_Provided entries_:

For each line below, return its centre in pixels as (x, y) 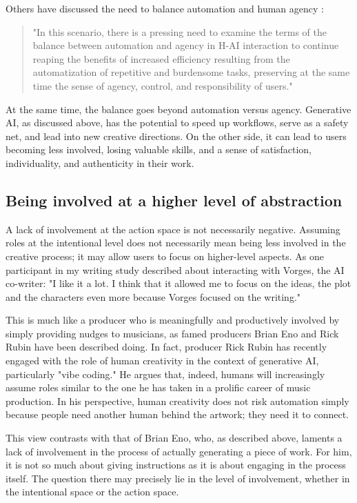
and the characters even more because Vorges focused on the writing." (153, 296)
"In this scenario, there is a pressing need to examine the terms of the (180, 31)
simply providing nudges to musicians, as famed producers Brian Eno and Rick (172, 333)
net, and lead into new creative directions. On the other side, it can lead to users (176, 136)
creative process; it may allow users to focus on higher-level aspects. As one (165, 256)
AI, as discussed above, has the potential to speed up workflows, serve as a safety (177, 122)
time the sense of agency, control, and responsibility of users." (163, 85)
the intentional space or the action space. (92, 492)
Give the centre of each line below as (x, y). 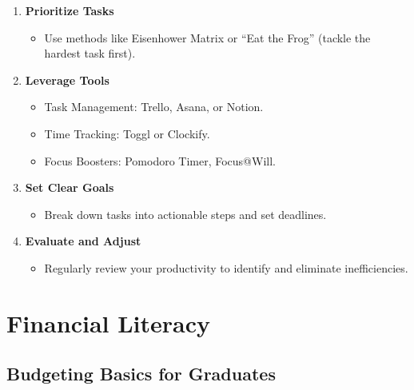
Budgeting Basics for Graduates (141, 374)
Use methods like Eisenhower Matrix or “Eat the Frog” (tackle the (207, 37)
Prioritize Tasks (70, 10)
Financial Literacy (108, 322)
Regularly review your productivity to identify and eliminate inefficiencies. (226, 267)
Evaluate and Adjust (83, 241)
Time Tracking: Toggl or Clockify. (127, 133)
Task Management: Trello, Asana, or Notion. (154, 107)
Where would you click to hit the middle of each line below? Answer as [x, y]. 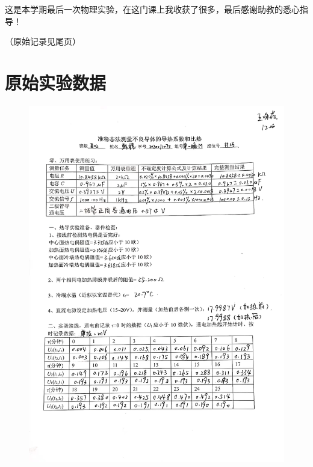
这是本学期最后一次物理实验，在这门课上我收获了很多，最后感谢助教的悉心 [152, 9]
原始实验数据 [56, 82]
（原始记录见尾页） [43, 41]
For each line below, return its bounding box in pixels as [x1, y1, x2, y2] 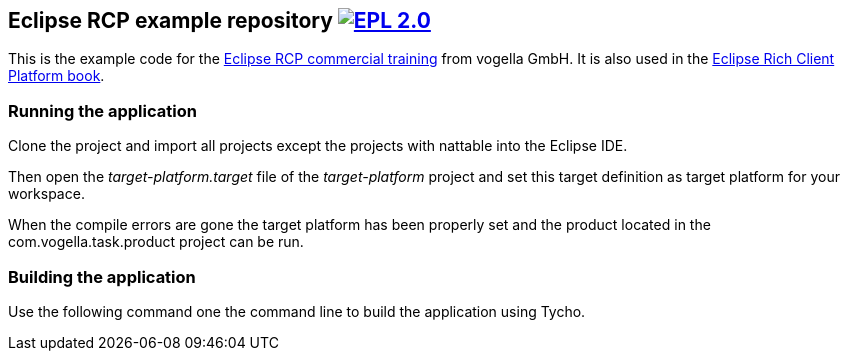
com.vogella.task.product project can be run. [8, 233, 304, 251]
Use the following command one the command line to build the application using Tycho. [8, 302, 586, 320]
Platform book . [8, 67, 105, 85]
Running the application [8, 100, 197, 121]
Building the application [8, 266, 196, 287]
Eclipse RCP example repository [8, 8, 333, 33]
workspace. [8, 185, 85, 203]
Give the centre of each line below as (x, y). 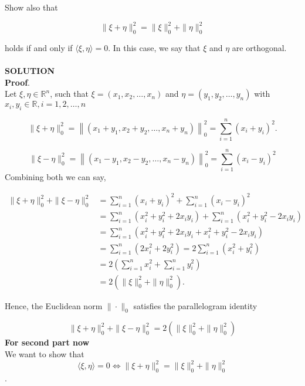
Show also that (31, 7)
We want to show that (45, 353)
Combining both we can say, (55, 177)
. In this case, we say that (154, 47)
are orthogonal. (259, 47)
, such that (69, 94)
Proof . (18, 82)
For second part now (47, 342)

_Required work_:
Look through the listing above for the line with "net, and lead" and the line with "Task Management: Trello, Asana, or". Write out exactly those lines and everything between, leaving out pictures.

_Solution for this task_:
net, and lead into new creative directions. On the other side, it can lead to users (176, 136)
creative process; it may allow users to focus on higher-level aspects. As one (165, 256)
AI, as discussed above, has the potential to speed up workflows, serve as a safety (177, 122)
time the sense of agency, control, and responsibility of users." (163, 85)
the intentional space or the action space. (92, 492)
Give the centre of each line below as (x, y). 
Budgeting Basics for Graduates (141, 374)
Use methods like Eisenhower Matrix or “Eat the Frog” (tackle the (207, 37)
Prioritize Tasks (70, 10)
Financial Literacy (108, 322)
Regularly review your productivity to identify and eliminate inefficiencies. (226, 267)
Evaluate and Adjust (83, 241)
Time Tracking: Toggl or Clockify. (127, 133)
Task Management: Trello, Asana, or Notion. (154, 107)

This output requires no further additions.